Bitcoin (BTC) is nearing crucial price levels that could result in significant market movements. Current data from Coinglass indicates that should Bitcoin surpass $93,000, approximately $721 million in short positions on centralized exchanges (CEXs) would face liquidation.
After dipping below $90,000 over the weekend, Bitcoin has started the week with a recovery, climbing above the $91,000 mark. This upward trend is mirrored by major altcoins, including Ethereum (ETH), which is trading above $3,100. Other notable performers include XRP and Solana (SOL), which have seen gains of 2.6% and 2.2%, respectively, in the past 24 hours.

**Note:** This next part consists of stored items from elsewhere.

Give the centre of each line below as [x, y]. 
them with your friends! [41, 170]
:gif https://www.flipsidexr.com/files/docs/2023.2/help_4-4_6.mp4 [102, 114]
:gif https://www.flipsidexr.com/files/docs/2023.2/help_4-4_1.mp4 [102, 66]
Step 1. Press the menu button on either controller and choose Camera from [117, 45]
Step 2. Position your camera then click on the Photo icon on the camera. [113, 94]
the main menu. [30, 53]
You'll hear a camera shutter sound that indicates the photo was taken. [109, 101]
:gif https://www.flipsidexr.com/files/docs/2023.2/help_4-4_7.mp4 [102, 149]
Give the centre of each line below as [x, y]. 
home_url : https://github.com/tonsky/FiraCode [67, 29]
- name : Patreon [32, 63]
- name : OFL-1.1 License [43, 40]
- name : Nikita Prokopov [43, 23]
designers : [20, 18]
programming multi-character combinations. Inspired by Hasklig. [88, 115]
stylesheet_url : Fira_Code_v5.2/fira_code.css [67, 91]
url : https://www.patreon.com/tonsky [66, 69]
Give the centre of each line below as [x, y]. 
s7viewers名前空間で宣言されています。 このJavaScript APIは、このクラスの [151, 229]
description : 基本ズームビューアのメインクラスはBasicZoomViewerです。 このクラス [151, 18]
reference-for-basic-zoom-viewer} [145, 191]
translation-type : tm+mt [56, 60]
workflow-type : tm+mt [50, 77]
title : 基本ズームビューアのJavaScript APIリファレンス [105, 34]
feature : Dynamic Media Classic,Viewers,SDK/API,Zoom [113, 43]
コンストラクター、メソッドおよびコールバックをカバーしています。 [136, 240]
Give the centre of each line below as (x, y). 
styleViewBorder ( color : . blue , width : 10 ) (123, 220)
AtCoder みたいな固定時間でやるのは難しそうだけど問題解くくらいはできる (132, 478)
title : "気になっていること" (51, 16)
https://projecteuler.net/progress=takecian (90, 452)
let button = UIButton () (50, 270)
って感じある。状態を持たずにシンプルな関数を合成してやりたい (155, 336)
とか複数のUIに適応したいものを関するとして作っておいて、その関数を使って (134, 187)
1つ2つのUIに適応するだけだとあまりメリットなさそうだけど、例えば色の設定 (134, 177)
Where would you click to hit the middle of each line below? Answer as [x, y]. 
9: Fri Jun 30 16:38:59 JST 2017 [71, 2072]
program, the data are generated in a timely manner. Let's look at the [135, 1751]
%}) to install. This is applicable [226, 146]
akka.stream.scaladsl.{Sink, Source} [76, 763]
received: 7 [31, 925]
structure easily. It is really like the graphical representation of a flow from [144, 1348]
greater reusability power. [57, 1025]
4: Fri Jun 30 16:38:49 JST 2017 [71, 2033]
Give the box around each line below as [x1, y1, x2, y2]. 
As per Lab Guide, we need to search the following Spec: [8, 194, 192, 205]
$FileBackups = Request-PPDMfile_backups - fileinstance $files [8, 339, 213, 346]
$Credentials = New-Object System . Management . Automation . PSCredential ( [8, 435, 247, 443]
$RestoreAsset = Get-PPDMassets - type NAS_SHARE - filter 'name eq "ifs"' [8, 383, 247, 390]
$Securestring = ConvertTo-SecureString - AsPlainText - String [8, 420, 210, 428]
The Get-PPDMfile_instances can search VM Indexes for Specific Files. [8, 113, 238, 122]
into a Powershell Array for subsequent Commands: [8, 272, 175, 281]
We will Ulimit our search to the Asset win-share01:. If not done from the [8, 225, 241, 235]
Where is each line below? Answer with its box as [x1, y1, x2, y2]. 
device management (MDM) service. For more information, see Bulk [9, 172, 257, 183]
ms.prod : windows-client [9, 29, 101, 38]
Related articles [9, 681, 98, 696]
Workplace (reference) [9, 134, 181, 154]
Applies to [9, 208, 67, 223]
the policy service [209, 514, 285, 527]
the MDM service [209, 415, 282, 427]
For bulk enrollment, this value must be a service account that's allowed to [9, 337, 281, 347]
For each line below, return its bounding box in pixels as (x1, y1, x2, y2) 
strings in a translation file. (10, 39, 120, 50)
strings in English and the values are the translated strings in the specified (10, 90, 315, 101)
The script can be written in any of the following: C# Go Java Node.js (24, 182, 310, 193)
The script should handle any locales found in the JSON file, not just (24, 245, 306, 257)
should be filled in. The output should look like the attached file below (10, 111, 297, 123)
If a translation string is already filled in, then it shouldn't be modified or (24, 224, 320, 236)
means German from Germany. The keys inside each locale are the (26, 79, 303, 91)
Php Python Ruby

The potential for continued price increases in Bitcoin and other digital assets appears to hinge on upcoming decisions from the Federal Reserve and statements from Chairman Jerome Powell. As the market reacts to these developments, traders are keeping a close eye on key price thresholds.
According to Coinglass, if Bitcoin drops below $90,000, around $340 million in long positions would also be liquidated. In the last 24 hours alone, the market witnessed $450 million in leveraged transactions liquidated, with $293.2 million in long positions and $157.5 million in short positions being affected. A total of 130,468 traders experienced liquidation events during this time.
The largest liquidation recorded occurred in the ETH/USD pair on Hyperliquid, highlighting the volatility present in the crypto market. As traders prepare for further fluctuations, understanding these critical price levels is essential for navigating the current landscape.
This situation underscores the inherent risks associated with trading Bitcoin and other cryptocurrencies, particularly in a climate influenced by economic policy decisions.